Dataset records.
※ ※ ※
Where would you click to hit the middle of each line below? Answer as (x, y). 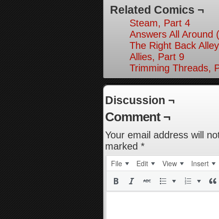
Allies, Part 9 (157, 57)
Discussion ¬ (140, 100)
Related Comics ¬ (157, 10)
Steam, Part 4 (160, 23)
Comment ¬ (138, 117)
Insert (200, 163)
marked (123, 146)
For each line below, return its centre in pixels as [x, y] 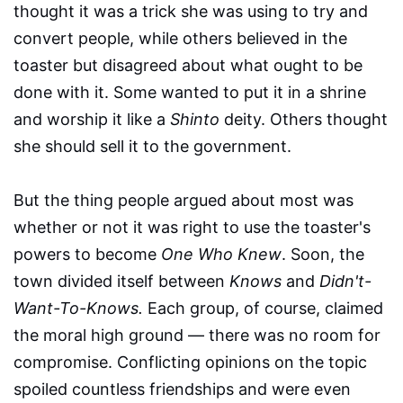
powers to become [87, 255]
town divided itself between [121, 282]
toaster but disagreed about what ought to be [188, 66]
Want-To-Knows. [78, 309]
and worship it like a [92, 120]
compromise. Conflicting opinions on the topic [190, 363]
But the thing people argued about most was [184, 201]
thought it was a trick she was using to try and [191, 12]
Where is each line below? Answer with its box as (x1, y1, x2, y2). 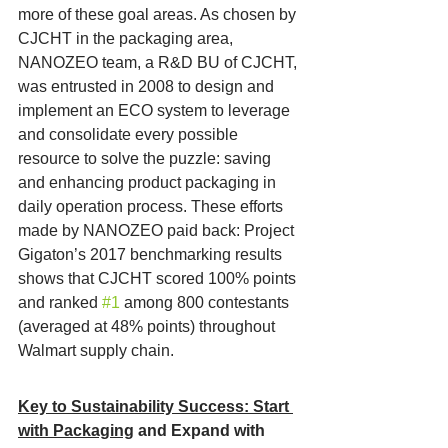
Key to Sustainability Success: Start (18, 397, 293, 415)
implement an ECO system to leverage (18, 101, 294, 119)
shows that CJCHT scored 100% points (18, 269, 300, 287)
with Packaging (18, 421, 134, 439)
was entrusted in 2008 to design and (18, 77, 278, 95)
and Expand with (134, 421, 269, 439)
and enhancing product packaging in (18, 173, 280, 191)
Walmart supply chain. (18, 341, 174, 359)
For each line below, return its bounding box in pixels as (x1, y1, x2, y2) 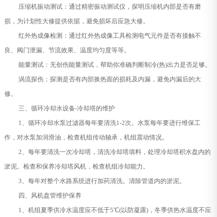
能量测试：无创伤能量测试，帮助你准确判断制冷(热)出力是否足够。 (18, 61, 211, 68)
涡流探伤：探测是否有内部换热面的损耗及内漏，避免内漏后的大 (18, 75, 201, 83)
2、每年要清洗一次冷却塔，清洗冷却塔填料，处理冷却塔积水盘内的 (18, 148, 211, 155)
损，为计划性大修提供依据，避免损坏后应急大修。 (4, 17, 149, 25)
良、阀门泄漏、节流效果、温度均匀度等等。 (4, 46, 130, 54)
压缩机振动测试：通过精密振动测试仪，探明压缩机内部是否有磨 (18, 2, 201, 10)
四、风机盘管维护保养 (18, 191, 81, 199)
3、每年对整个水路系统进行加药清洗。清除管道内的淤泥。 (18, 177, 186, 185)
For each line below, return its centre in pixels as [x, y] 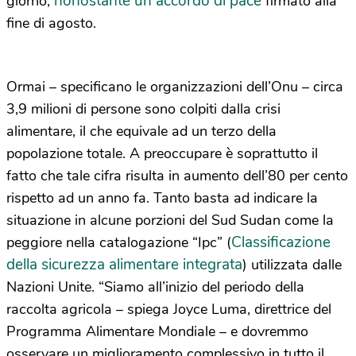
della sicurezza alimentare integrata [124, 265]
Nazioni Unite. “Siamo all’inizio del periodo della [155, 287]
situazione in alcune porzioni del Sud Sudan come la [170, 221]
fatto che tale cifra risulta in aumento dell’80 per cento [177, 176]
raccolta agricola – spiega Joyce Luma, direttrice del [169, 310]
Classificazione [281, 243]
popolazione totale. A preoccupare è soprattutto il [162, 154]
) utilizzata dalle [292, 265]
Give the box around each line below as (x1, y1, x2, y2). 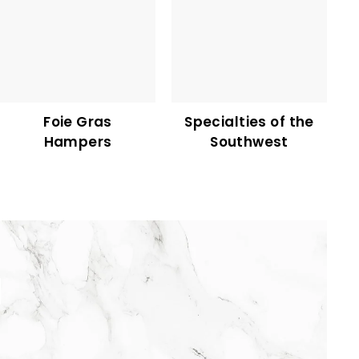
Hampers (43, 131, 112, 151)
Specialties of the (184, 111, 314, 131)
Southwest (210, 131, 288, 151)
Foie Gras (43, 111, 112, 131)
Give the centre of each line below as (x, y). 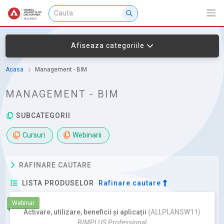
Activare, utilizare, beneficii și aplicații (85, 212)
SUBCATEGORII (42, 116)
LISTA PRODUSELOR (58, 183)
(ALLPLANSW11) (174, 212)
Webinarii (87, 135)
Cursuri (33, 135)
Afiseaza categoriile (107, 45)
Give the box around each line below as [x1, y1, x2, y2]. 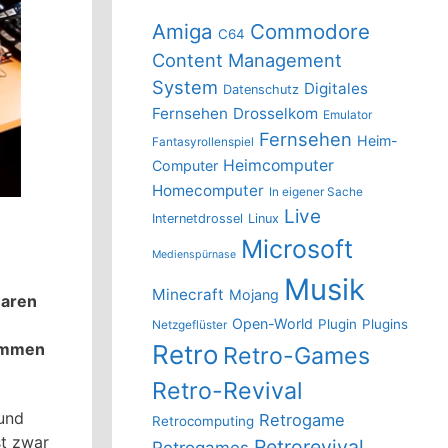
※ ※ ※
Instructions to follow. While skipping the pictures, transcribe the data above from the line showing "and worship it like a [92, 120]" through the line showing "and enhancing product", exactly and with both ends.

Task response.
and worship it like a [92, 120]
compromise. Conflicting opinions on the topic [190, 363]
But the thing people argued about most was [184, 201]
thought it was a trick she was using to try and [191, 12]
Where is each line below? Answer with its box as (x1, y1, x2, y2). 
Key to Sustainability Success: Start (18, 397, 293, 415)
implement an ECO system to leverage (18, 101, 294, 119)
shows that CJCHT scored 100% points (18, 269, 300, 287)
with Packaging (18, 421, 134, 439)
was entrusted in 2008 to design and (18, 77, 278, 95)
and Expand with (134, 421, 269, 439)
and enhancing product packaging in (18, 173, 280, 191)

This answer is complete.